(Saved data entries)
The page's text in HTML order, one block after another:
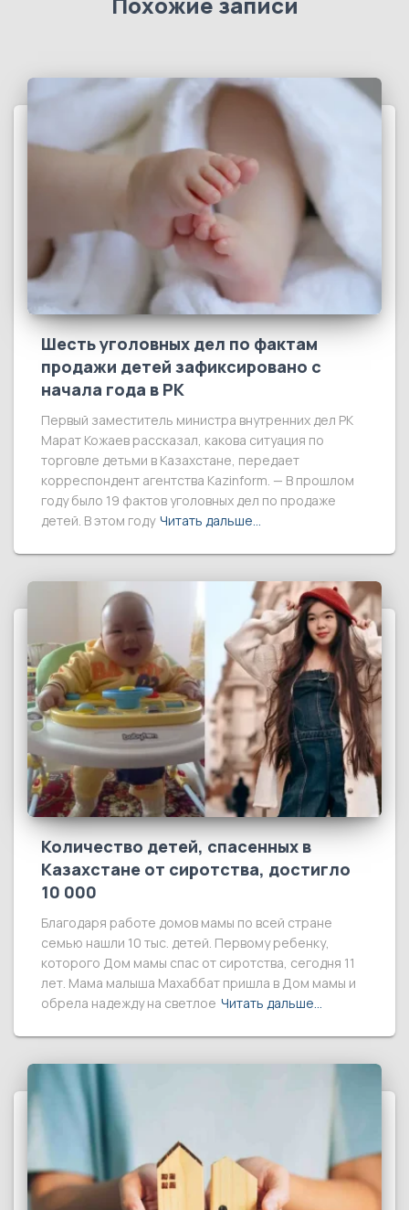
Шесть уголовных дел по фактам
продажи детей зафиксировано с
начала года в РК
Первый заместитель министра внутренних дел РК
Марат Кожаев рассказал, какова ситуация по
торговле детьми в Казахстане, передает
корреспондент агентства Kazinform. — В прошлом
году было 19 фактов уголовных дел по продаже
детей. В этом году Читать дальше…
Количество детей, спасенных в
Казахстане от сиротства, достигло
10 000
Благодаря работе домов мамы по всей стране
семью нашли 10 тыс. детей. Первому ребенку,
которого Дом мамы спас от сиротства, сегодня 11
лет. Мама малыша Махаббат пришла в Дом мамы и
обрела надежду на светлое Читать дальше…

**Task**
Would you transcribe all of the data exactly, omitting any pictures?

**Solution**
The page's text in HTML order, one block after another:
Шесть уголовных дел по фактам
продажи детей зафиксировано с
начала года в РК
Первый заместитель министра внутренних дел РК
Марат Кожаев рассказал, какова ситуация по
торговле детьми в Казахстане, передает
корреспондент агентства Kazinform. — В прошлом
году было 19 фактов уголовных дел по продаже
детей. В этом году Читать дальше…
Количество детей, спасенных в
Казахстане от сиротства, достигло
10 000
Благодаря работе домов мамы по всей стране
семью нашли 10 тыс. детей. Первому ребенку,
которого Дом мамы спас от сиротства, сегодня 11
лет. Мама малыша Махаббат пришла в Дом мамы и
обрела надежду на светлое Читать дальше…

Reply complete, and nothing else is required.